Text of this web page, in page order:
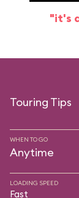
"it's
Touring Tips
WHEN TO GO
Anytime
LOADING SPEED
Fast
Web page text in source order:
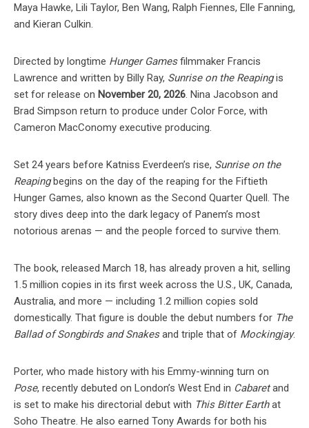
Maya Hawke, Lili Taylor, Ben Wang, Ralph Fiennes, Elle Fanning,
and Kieran Culkin.
Directed by longtime Hunger Gamesfilmmaker Francis
Lawrence and written by Billy Ray, Sunrise on the Reapingis
set for release on November 20, 2026. Nina Jacobson and
Brad Simpson return to produce under Color Force, with
Cameron MacConomy executive producing.
Set 24 years before Katniss Everdeen’s rise, Sunrise on the
Reapingbegins on the day of the reaping for the Fiftieth
Hunger Games, also known as the Second Quarter Quell. The
story dives deep into the dark legacy of Panem’s most
notorious arenas — and the people forced to survive them.
The book, released March 18, has already proven a hit, selling
1.5 million copies in its first week across the U.S., UK, Canada,
Australia, and more — including 1.2 million copies sold
domestically. That figure is double the debut numbers for The
Ballad of Songbirds and Snakesand triple that of Mockingjay.
Porter, who made history with his Emmy-winning turn on
Pose, recently debuted on London’s West End in Cabaretand
is set to make his directorial debut with This Bitter Earthat
Soho Theatre. He also earned Tony Awards for both his
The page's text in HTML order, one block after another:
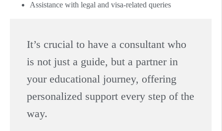
Assistance with legal and visa-related queries
It’s crucial to have a consultant who
is not just a guide, but a partner in
your educational journey, offering
personalized support every step of the
way.
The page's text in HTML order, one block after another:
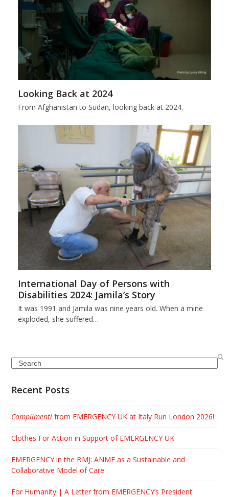
Looking Back at 2024
From Afghanistan to Sudan, looking back at 2024.
International Day of Persons with
Disabilities 2024: Jamila’s Story
It was 1991 and Jamila was nine years old. When a mine
exploded, she suffered…
Search
Recent Posts
Complimenti from EMERGENCY UK at Italy Run London 2026!
Clothes For Action in Support of EMERGENCY UK
EMERGENCY in the BMJ: ANME as a Sustainable and
Collaborative Model of Care
For Humanity | A Letter from EMERGENCY’s President
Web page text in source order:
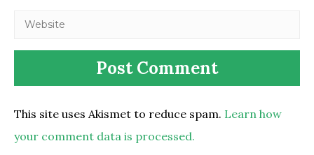
This site uses Akismet to reduce spam. Learn how
your comment data is processed.
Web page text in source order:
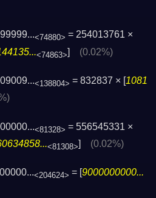
<74880> = 254013761 ×
<74863>] (0.02%)
<138804> = 832837 × [1081
<81328> = 556545331 ×
<81308>] (0.02%)
<204624> = [9000000000...

* WORK TO BE COMPLETED:
Filter by the word "your": copy every line of the data that holds it.

* RESULT OF THIS TASK:
your educational journey, offering
your comment data is processed.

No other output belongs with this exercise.